In Game 3 against the Wolves, the Grizzlies completed the fourth-largest comeback in playoff history. Clarke kept attacking the boards while Jackson battled foul trouble. Morant kept driving and Brooks kept boxing out and fronting All-NBA big man Karl Anthony-Towns, a player with at least 20 pounds on him.

“I could see the guys staying connected,” Jenkins said after the win three weeks ago. “The bench is fully engaged. Timeouts were super positive. Everyone was locked in, like, ‘How do we get through this? Keep chipping away. One possession at a time.’”

Jenkins was proud of the comeback, but he also stressed the importance of playing with more consistency.
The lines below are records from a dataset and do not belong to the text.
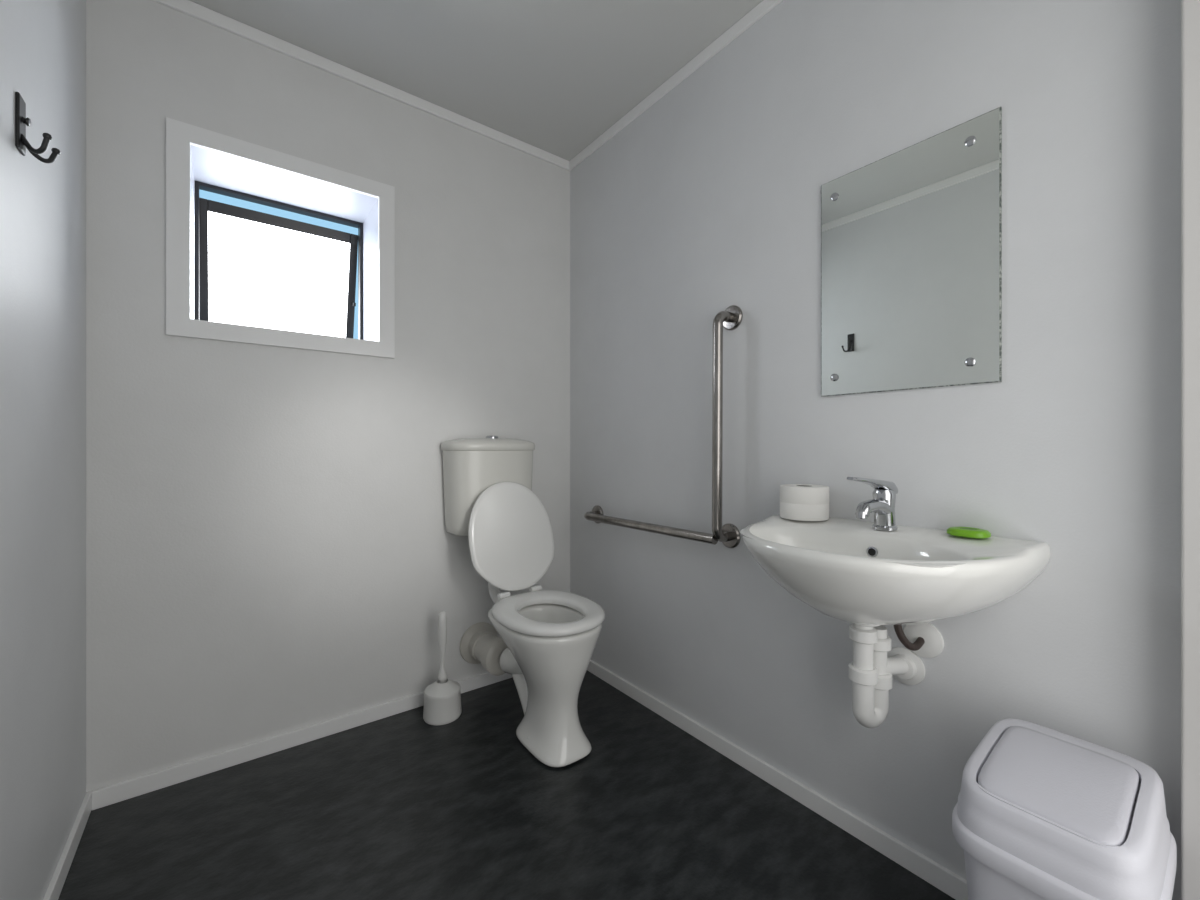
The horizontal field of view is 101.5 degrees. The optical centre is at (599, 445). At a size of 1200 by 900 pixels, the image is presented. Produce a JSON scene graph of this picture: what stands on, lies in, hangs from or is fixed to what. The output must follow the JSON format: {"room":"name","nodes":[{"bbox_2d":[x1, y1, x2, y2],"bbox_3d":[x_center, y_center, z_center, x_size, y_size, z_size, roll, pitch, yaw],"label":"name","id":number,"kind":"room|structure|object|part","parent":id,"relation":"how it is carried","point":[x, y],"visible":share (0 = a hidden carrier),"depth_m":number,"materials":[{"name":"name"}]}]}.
{"room":"public restroom","nodes":[
{"label":"public restroom","id":0,"kind":"room"},
{"bbox_2d":[0,0,85,899],"bbox_3d":[-0.827,-0.175,0.473,0.100,2.445,2.274,0,0,-37],"label":"wall","id":1,"kind":"structure","parent":0,"point":[43,42],"depth_m":1.06,"materials":[{"name":"paint"}]},
{"bbox_2d":[15,92,60,162],"bbox_3d":[-1.106,-0.623,0.964,0.050,0.109,0.073,0,0,-37],"label":"coat hook","id":2,"kind":"object","parent":1,"relation":"attached to","point":[21,121],"visible":1,"depth_m":0.95,"materials":[{"name":"black metal"}]},
{"bbox_3d":[-1.124,-0.624,0.950,0.006,0.106,0.040,0,0,-37],"label":"hook plate","id":3,"kind":"part","parent":2,"relation":"part of","materials":[{"name":"black metal"}]},
{"bbox_3d":[-1.118,-0.633,0.955,0.012,0.017,0.016,0,0,-37],"label":"knob","id":4,"kind":"part","parent":2,"relation":"part of","materials":[{"name":"black metal"}]},
{"bbox_2d":[43,791,91,899],"bbox_3d":[-0.812,1.020,0.546,0.012,0.053,2.174,0,0,-37],"label":"baseboard","id":5,"kind":"structure","parent":1,"relation":"attached to","point":[54,889],"depth_m":1.22,"materials":[{"name":"white paint"}]},
{"bbox_2d":[86,0,569,791],"bbox_3d":[-0.902,-0.175,2.033,1.870,2.445,0.300,0,0,-37],"label":"wall","id":6,"kind":"structure","parent":0,"point":[270,550],"depth_m":1.70,"materials":[{"name":"paint"}]},
{"bbox_2d":[166,117,394,358],"bbox_3d":[-1.206,-0.674,1.890,0.666,0.665,0.472,0,0,-37],"label":"window","id":7,"kind":"structure","parent":6,"relation":"in","point":[234,273],"depth_m":1.88,"materials":[{"name":"white paint"}]},
{"bbox_3d":[-1.305,-0.667,2.016,0.538,0.501,0.152,0,0,-37],"label":"sash","id":8,"kind":"part","parent":7,"relation":"part of","materials":[{"name":"black metal"}]},
{"bbox_3d":[-1.243,-0.674,1.938,0.554,0.553,0.038,0,0,-37],"label":"frame","id":9,"kind":"part","parent":7,"relation":"part of","materials":[{"name":"black metal"}]},
{"bbox_3d":[-1.304,-0.662,2.015,0.478,0.428,0.112,0,0,-37],"label":"glass pane","id":10,"kind":"part","parent":7,"relation":"part of","materials":[{"name":"white"}]},
{"bbox_2d":[91,672,511,809],"bbox_3d":[-0.808,1.020,1.909,1.646,0.053,0.012,0,0,-37],"label":"baseboard","id":11,"kind":"structure","parent":6,"relation":"attached to","point":[124,790],"depth_m":1.65,"materials":[{"name":"white paint"}]},
{"bbox_2d":[152,0,568,169],"bbox_3d":[-0.808,-1.377,1.909,1.646,0.042,0.012,0,0,-37],"label":"trim","id":12,"kind":"structure","parent":6,"relation":"attached to","point":[190,8],"depth_m":1.80,"materials":[{"name":"white paint"}]},
{"bbox_2d":[189,0,762,160],"bbox_3d":[-0.213,-1.428,1.128,1.870,0.060,2.574,0,0,-37],"label":"ceiling","id":13,"kind":"structure","parent":0,"point":[551,76],"depth_m":1.71,"materials":[{"name":"white paint"}]},
{"bbox_2d":[58,671,954,899],"bbox_3d":[0.241,1.077,0.532,1.870,0.060,4.074,0,0,-37],"label":"floor","id":14,"kind":"structure","parent":0,"point":[401,806],"depth_m":1.34,"materials":[{"name":"grey plastic"}]},
{"bbox_2d":[423,611,461,724],"bbox_3d":[-0.612,0.846,1.904,0.142,0.403,0.142,0,0,-37],"label":"toilet brush","id":15,"kind":"object","parent":14,"relation":"on","point":[442,698],"visible":1,"depth_m":1.87,"materials":[{"name":"white plastic"}]},
{"bbox_3d":[-0.612,0.795,1.904,0.038,0.303,0.038,0,0,-37],"label":"brush handle","id":16,"kind":"part","parent":15,"relation":"part of","materials":[{"name":"white plastic"}]},
{"bbox_2d":[441,436,604,767],"bbox_3d":[-0.288,0.501,1.864,0.405,1.091,0.721,0,0,-37],"label":"toilet","id":17,"kind":"object","parent":14,"relation":"on","point":[547,642],"visible":1,"depth_m":1.89,"materials":[{"name":"white ceramic"}]},
{"bbox_3d":[-0.453,-0.007,2.068,0.390,0.052,0.174,0,0,-37],"label":"cistern lid","id":18,"kind":"part","parent":17,"relation":"part of","materials":[{"name":"white ceramic"}]},
{"bbox_3d":[-0.350,0.358,1.972,0.372,0.424,0.110,0,0,-37],"label":"seat lid","id":19,"kind":"part","parent":17,"relation":"part of","materials":[{"name":"white plastic"}]},
{"bbox_3d":[-0.200,0.830,1.780,0.348,0.434,0.469,0,0,-37],"label":"bowl","id":20,"kind":"part","parent":17,"relation":"part of","materials":[{"name":"white ceramic"}]},
{"bbox_3d":[-0.185,0.592,1.761,0.366,0.030,0.434,0,0,-37],"label":"seat","id":21,"kind":"part","parent":17,"relation":"part of","materials":[{"name":"white plastic"}]},
{"bbox_2d":[952,718,1176,899],"bbox_3d":[0.786,0.793,0.838,0.322,0.506,0.252,0,0,-37],"label":"bin","id":22,"kind":"object","parent":14,"relation":"on","point":[1040,812],"visible":1,"depth_m":0.77,"materials":[{"name":"white plastic"}]},
{"bbox_2d":[570,0,1180,899],"bbox_3d":[0.581,-0.175,1.545,0.100,2.445,2.274,0,0,-37],"label":"wall","id":23,"kind":"structure","parent":0,"point":[707,202],"depth_m":1.25,"materials":[{"name":"paint"}]},
{"bbox_2d":[584,305,742,547],"bbox_3d":[0.181,-0.059,1.913,0.092,0.823,0.829,0,0,-37],"label":"grab rail","id":24,"kind":"object","parent":23,"relation":"attached to","point":[728,534],"visible":1,"depth_m":1.60,"materials":[{"name":"metal"}]},
{"bbox_3d":[0.171,0.309,1.923,0.088,0.038,0.752,0,0,-37],"label":"horizontal rail","id":25,"kind":"part","parent":24,"relation":"part of","materials":[{"name":"metal"}]},
{"bbox_3d":[0.404,-0.064,1.618,0.088,0.764,0.041,0,0,-37],"label":"vertical rail","id":26,"kind":"part","parent":24,"relation":"part of","materials":[{"name":"metal"}]},
{"bbox_2d":[569,0,782,170],"bbox_3d":[0.507,-1.377,1.551,0.012,0.042,2.174,0,0,-37],"label":"trim","id":27,"kind":"structure","parent":23,"relation":"attached to","point":[765,6],"depth_m":1.81,"materials":[{"name":"white paint"}]},
{"bbox_2d":[587,659,967,899],"bbox_3d":[0.438,1.020,1.641,0.012,0.053,1.948,0,0,-37],"label":"baseboard","id":28,"kind":"structure","parent":23,"relation":"attached to","point":[942,878],"depth_m":1.41,"materials":[{"name":"white paint"}]},
{"bbox_2d":[740,514,1050,624],"bbox_3d":[0.574,0.298,1.113,0.434,0.198,0.594,0,0,-37],"label":"basin","id":29,"kind":"object","parent":23,"relation":"attached to","point":[847,570],"visible":0.96,"depth_m":0.98,"materials":[{"name":"white ceramic"}]},
{"bbox_2d":[780,484,829,520],"bbox_3d":[0.569,0.155,1.367,0.128,0.089,0.128,0,0,-37],"label":"toilet roll","id":30,"kind":"object","parent":29,"relation":"on","point":[801,502],"visible":1,"depth_m":1.31,"materials":[{"name":"white paper"}]},
{"bbox_2d":[846,477,897,530],"bbox_3d":[0.634,0.135,1.147,0.200,0.133,0.054,0,0,-37],"label":"tap","id":31,"kind":"object","parent":29,"relation":"on","point":[882,504],"visible":1,"depth_m":1.17,"materials":[{"name":"silver metal"}]},
{"bbox_3d":[0.643,0.149,1.154,0.134,0.047,0.042,0,0,-37],"label":"spout","id":32,"kind":"part","parent":31,"relation":"part of","materials":[{"name":"silver metal"}]},
{"bbox_2d":[849,623,925,727],"bbox_3d":[0.679,0.534,1.183,0.202,0.273,0.088,0,0,-27],"label":"trap","id":33,"kind":"object","parent":29,"relation":"attached to","point":[872,669],"visible":0.92,"depth_m":1.16,"materials":[{"name":"white plastic"}]},
{"bbox_2d":[893,622,943,657],"bbox_3d":[0.751,0.455,1.166,0.089,0.116,0.088,0,0,-37],"label":"supply pipe","id":34,"kind":"object","parent":29,"relation":"attached to","point":[925,640],"visible":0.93,"depth_m":1.17,"materials":[{"name":"white"}]},
{"bbox_2d":[947,527,990,538],"bbox_3d":[0.818,0.191,1.088,0.060,0.017,0.078,0,0,-37],"label":"soap bar","id":35,"kind":"object","parent":29,"relation":"on","point":[968,532],"visible":1,"depth_m":1.07,"materials":[{"name":"green wax"}]},
{"bbox_2d":[821,107,1001,396],"bbox_3d":[0.750,-0.441,1.230,0.014,0.601,0.407,0,0,-37],"label":"mirror","id":36,"kind":"object","parent":23,"relation":"attached to","point":[911,237],"visible":1,"depth_m":1.20,"materials":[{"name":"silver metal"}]},
{"bbox_3d":[0.536,-0.175,0.144,1.670,2.445,0.100,0,0,-37],"label":"wall","id":37,"kind":"structure","parent":0,"visible":0},
{"bbox_2d":[1181,0,1199,899],"bbox_3d":[1.071,-0.023,0.755,0.079,2.140,0.223,0,0,-37],"label":"trim","id":38,"kind":"structure","parent":37,"relation":"attached to","point":[1190,9],"depth_m":0.81,"materials":[{"name":"grey paint"}]}
]}
After his Game 5 theatrics, Morant echoed Taylor’s sentiments. “It feels good when you win,” he said, “but me, personally, I’m tired of it. Tired of playing from behind.”

To make the next step, the Grizzlies need to strike the balance between playing with the emotion that got them past Round 1 and playing too emotionally.

Memphis Grizzlies v Golden State Warriors - Game Four

Photo by Ezra Shaw/Getty Images

In high school, Brooks played on the no. 1 team in Toronto, but most American teams they played at tournaments thought they were soft, talent-thin Canadians.

Brooks always fought against that image. When the intensity in games heightened, he became more engaged. But he also gambled and fouled too much. “That’s been his Achilles’ heel,” says Mark Poyser, assistant coach at Father Henry Carr. “His tenacity will make him pick up some unwarranted fouls, you know?”

He’d often double down by arguing with refs and picking up techs. “You’ve got to be responsible,” assistant Rono Miller would tell him. “You don’t want people saying you’re a hot head, you’re not coachable, not accountable.”

For Brooks, the longest-tenured Grizzly and the final holdover from the Grit and Grind days, aggression is power. But it also gets him in trouble.

In Game 1 against the Warriors, Brooks had five fouls. In Game 2, Gary Payton II paid the price for Brooks’s recklessness. He pushed Payton out of the air on a dunk attempt, causing the Dubs’ best Morant defender to fracture his elbow. Brooks was thrown out of the game and suspended for Game 3.